Sin dudas, la cuarentena orquestada por el presidente Alberto Fernández y diseñada por su grupo de infectólogos militantes (médicos que dejaron los principios deontológicos de lado y accedieron a adaptar la ciencia a las necesidades de la política partidaria) está prácticamente agotada a los ojos de gran parte de la opinión pública.

Este grotesco experimento social, que se desarrolló de forma simultánea en casi todos los países del globo, nos dejó -entre otras cuestiones- una economía destruida, 90 mil empresas quebradas, 4 millones de nuevos desempleados, cientos de miles de alumnos a los que no se les pudo garantizar el derecho a la educación, importantes olas de suicidios de las que nadie habla y un atentado contra la salud mental de hombres y mujeres que no tiene antecedentes en la historia moderna.

El supuesto segundo brote del virus chino, que comenzó a ser advertido desde hace algunas semanas por los representantes de la infectadura oficial, nos encuentra (a nosotros) en plena temporada de verano. La costa atlántica -destino turístico favorito por antonomasia- fue invadida por una infinidad de grupos de jóvenes que entienden que tienen el derecho de comenzar a recuperar parte del tiempo perdido y que no están dispuestos a cumplir los ridículos protocolos impuestos por los miembros de la tiranía sanitaria.

Por su parte, los medios de comunicación tradicionales optaron ser los garantes y comisarios del cumplimiento de estos preceptos irrisorios que no solo atentan contra nuestros derechos individuales contemplados en la Constitución Nacional, sino que arremeten contra nuestra libertad individual, nuestra dignidad y nuestro honor. Al parecer, infundir miedo a través de la difusión del conteo de infectados y muertos diarios, al igual que mostrar imágenes de hospitales saturados y entrevistas a médicos militantes, no fue suficiente para contentar a los promotores del encierro y el control social.

Periodistas, conductores, panelistas y movileros -que no se vieron perjudicados laboralmente, ya que su actividad fue considerada esencial durante el periodo de encierro- asumieron el rol de “fiscales de la cuarentena”, escrachando y cuestionando a todo adolescente dispuesto a ejercer su libertad y su derecho a aglomerarse en las distintas playas de la costa argentina. Más de un periodista fue ridiculizado por la perspicacia de algún joven turista instruido que defendió su derecho a divertirse.

En este marco, nadie iba a ser tan inocente como para pensar que estos mismos chicos que fueron obligados a cumplir restricciones absurdas que no sirvieron para nada iban a volver sus hoteles o residencias para descansar después de un día de playa. Sin dudas, ante la falta de boliches y fiestas legales, iban a florecer tantas fiestas clandestinas que ninguna fuerza de seguridad iba a poder dar abasto.

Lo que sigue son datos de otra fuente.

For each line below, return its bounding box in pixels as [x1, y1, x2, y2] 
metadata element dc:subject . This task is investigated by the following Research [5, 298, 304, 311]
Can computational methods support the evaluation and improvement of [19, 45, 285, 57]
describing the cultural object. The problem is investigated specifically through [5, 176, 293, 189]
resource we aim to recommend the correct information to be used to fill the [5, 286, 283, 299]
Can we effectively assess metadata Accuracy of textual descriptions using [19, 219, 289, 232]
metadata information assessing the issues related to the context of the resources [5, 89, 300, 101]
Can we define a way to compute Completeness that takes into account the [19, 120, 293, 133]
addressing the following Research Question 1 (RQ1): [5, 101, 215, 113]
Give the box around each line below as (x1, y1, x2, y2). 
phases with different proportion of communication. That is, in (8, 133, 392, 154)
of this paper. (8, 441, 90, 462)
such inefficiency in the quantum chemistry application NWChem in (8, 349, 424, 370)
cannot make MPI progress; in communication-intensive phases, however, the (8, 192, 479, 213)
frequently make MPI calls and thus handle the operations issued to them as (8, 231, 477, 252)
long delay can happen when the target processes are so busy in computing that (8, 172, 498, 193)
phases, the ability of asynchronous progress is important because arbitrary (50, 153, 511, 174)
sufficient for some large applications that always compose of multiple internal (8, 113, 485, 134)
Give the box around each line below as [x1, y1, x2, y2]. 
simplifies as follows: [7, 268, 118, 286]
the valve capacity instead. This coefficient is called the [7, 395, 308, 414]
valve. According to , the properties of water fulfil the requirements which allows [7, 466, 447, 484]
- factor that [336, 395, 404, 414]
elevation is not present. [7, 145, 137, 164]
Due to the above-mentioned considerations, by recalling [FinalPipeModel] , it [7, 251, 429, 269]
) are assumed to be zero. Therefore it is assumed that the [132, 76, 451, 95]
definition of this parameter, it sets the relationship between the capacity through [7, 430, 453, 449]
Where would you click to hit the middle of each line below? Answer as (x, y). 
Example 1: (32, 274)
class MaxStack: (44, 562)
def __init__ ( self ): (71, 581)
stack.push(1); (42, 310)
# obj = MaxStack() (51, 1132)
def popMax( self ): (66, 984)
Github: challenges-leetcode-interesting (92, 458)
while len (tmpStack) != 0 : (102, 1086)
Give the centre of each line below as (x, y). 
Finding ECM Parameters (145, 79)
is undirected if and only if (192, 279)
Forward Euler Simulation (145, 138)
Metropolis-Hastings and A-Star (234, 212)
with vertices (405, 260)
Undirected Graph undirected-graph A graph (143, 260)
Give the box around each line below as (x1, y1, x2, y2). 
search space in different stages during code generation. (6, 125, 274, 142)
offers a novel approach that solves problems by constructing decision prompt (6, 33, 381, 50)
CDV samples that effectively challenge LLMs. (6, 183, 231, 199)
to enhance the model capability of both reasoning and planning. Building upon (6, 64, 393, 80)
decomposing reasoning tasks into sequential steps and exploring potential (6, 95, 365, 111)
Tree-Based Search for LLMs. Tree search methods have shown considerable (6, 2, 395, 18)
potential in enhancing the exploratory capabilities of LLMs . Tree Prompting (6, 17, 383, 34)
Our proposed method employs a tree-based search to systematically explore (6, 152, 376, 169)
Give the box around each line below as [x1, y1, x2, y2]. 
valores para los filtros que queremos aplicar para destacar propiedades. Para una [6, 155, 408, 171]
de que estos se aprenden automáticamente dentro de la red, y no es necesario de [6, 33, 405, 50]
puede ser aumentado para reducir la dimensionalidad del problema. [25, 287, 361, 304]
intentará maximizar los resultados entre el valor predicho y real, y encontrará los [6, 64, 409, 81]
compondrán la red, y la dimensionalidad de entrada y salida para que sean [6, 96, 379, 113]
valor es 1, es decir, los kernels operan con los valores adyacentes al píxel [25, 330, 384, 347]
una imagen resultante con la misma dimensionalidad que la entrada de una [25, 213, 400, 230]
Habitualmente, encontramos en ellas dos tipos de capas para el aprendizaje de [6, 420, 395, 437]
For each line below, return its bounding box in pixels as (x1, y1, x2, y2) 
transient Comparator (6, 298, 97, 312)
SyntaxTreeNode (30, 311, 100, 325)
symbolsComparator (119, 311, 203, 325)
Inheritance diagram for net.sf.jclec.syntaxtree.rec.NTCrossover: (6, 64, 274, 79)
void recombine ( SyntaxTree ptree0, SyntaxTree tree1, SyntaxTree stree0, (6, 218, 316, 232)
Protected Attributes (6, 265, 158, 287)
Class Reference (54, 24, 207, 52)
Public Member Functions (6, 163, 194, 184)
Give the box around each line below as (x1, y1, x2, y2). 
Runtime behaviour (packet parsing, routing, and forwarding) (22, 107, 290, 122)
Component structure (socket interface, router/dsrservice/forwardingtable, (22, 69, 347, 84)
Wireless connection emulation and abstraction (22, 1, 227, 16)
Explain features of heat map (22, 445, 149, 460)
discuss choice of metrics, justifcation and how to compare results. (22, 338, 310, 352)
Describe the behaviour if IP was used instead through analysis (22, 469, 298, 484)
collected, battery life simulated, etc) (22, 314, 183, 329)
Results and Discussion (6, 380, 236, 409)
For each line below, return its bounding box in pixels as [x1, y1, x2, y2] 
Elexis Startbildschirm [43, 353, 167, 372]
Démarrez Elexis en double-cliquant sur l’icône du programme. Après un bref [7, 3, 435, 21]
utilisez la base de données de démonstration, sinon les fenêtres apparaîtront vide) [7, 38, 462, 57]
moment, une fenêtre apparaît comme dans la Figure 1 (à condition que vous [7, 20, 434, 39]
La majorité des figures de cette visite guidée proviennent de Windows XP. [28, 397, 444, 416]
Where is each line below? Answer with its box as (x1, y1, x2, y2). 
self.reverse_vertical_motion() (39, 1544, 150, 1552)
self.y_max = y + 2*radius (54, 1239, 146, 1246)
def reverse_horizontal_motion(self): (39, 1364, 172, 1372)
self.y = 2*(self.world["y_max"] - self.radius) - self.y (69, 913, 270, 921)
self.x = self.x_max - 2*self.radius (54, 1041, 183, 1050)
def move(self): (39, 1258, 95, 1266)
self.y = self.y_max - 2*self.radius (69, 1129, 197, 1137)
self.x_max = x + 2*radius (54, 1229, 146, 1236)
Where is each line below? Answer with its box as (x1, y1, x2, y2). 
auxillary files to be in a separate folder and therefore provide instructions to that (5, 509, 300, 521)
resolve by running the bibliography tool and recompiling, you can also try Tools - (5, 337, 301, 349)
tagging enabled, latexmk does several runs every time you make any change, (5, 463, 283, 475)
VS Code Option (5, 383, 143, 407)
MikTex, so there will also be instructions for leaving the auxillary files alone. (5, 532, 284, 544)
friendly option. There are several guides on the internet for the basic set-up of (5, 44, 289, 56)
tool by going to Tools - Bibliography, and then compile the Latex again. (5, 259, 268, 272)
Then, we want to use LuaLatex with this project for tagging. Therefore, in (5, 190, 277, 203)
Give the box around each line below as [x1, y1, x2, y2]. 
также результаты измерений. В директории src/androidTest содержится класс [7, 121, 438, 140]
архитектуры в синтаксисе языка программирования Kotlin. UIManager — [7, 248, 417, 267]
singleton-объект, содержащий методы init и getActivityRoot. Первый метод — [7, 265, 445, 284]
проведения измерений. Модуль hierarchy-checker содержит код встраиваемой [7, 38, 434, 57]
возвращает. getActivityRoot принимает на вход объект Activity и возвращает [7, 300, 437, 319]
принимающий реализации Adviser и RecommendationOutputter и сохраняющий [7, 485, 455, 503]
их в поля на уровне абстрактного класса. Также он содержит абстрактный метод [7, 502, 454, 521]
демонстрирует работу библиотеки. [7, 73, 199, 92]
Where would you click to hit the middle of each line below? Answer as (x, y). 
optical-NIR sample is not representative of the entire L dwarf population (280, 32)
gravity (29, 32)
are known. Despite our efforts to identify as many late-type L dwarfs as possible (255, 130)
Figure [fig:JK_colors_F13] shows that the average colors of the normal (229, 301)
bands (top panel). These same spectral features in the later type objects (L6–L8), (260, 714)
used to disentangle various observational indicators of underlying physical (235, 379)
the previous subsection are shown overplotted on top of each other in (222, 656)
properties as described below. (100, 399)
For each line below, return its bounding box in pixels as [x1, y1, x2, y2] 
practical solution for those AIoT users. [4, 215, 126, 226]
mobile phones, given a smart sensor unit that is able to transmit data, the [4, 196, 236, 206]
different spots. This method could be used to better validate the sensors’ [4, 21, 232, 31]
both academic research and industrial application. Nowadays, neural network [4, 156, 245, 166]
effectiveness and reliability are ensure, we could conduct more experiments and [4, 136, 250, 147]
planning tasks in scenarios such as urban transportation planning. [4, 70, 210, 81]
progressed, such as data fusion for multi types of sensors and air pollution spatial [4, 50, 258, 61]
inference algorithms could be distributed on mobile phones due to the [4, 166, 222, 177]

Con la apertura de la temporada de verano, aparecieron las fiestas clandestinas en cada lugar donde había un grupo de jóvenes con ganas de festejar. El estado presente, ya conocido por el fracaso de sus políticas sanitarias, encontró en este segmento el chivo expiatorio perfecto para explicar un aumento en el número de casos que ya están dando paso a la llamada segunda ola. Por lo visto, el paquete de publicidades que tienden de demonizar al ciudadano que cuestiona los protocolos del estado ya no convencen ni a propios ni a extraños.

Tampoco se puede seguir creyendo en el comunicador mediocre que no puede evitar eyacular al aire cada vez que habla de la importancia del barbijo, del uso del alcohol en gel y del distanciamiento social.

El periodismo seguirá transmitiendo -en vivo y en directo- esta nueva revolución sin sangre que dará lugar a la caída de la dictadura sanitaria impuesta por el presidente Alberto Fernández en marzo del año pasado. Aquí, miles de jóvenes de todas partes del país burlarán los protocolos y medidas preventivas impuestas por infectólogos insulsos que ya no saben qué hacer con sus dos minutos de fama y que ya son víctimas de una condena social muy fuerte.

La revolución se dará de forma espontánea en las playas, bares y discotecas donde no rija el uso del barbijo y donde todos bailen apretados y compartiendo vasos. Todo esto, ante la mirada impotente de un “estado presente” que deberá entender -por las buenas o por las malas- que la libertad de los ciudadanos no puede estar por arriba de un (falso) problema de salud pública.